The editing therapy treatment periods will last from eight to 13 weeks, while the whole trial could last over a year.
Experts around the globe have been discussing the pros and cons of the groundbreaking medical technology.
Carl June, a clinical researcher in immunotherapy at the University of Pennsylvania, told Nature journal that Chinese scientists’ trial is “an exciting step forward.”
Naiyer Rizvi, director of Thoracic Oncology at Columbia University Medical Center, told the same journal that the technology is incredible.
Antonio Russo, a professor of Medical Oncology at Palermo University in Italy, is quoted by the journal as saying that the “exciting strategy” of CRISPR offers a “strong rationale.”

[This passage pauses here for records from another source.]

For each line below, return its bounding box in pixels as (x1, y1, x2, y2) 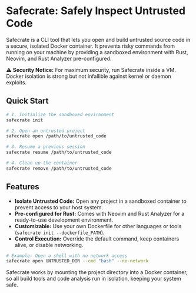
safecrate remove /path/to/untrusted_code (6, 165, 112, 172)
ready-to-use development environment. (14, 216, 114, 223)
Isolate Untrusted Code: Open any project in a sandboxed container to (14, 197, 187, 205)
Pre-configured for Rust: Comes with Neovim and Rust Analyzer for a (14, 210, 185, 217)
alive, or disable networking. (14, 241, 84, 248)
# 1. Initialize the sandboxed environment (6, 111, 115, 117)
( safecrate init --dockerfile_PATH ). (14, 229, 105, 236)
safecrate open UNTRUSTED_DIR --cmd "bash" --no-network (6, 258, 149, 264)
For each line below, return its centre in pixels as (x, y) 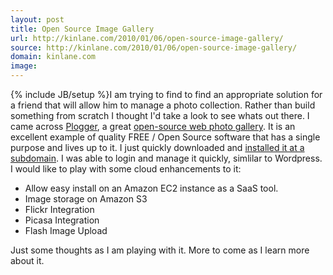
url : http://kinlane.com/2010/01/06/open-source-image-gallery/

As the United States is also planning on trials that would also use CRISPR-Cas9 for cancer treatment, experts applauded China’s swift movement and hoped China’s research, as well as the healthy competition worldwide, could improve modern medical science and finally benefit the patients.
“China places a high priority on biomedical research,” said June. “I think this is going to trigger ‘Sputnik 2.0,’ a biomedical duel on progress between China and the United States, which is important since competition usually improves the end product.”
The genetic modifying method also received questions, as many are worried about possible side effects.
In response to such concerns, leader of the Chinese trial Lu You said in August that the treatment approach would be tested in the first phase of the trial.
“The top priority is safety. We will closely monitor the patients,” Lu told Xinhua. “The clinical trial is just the beginning, there are a lot of uncertainties, which will require further research.”
“Should the approach prove safe, we will consider expanding our research,” Lu said, adding that CRISPR-Cas9 technology has the potential to revolutionize the treatment of blood diseases, tumors and other genetic diseases.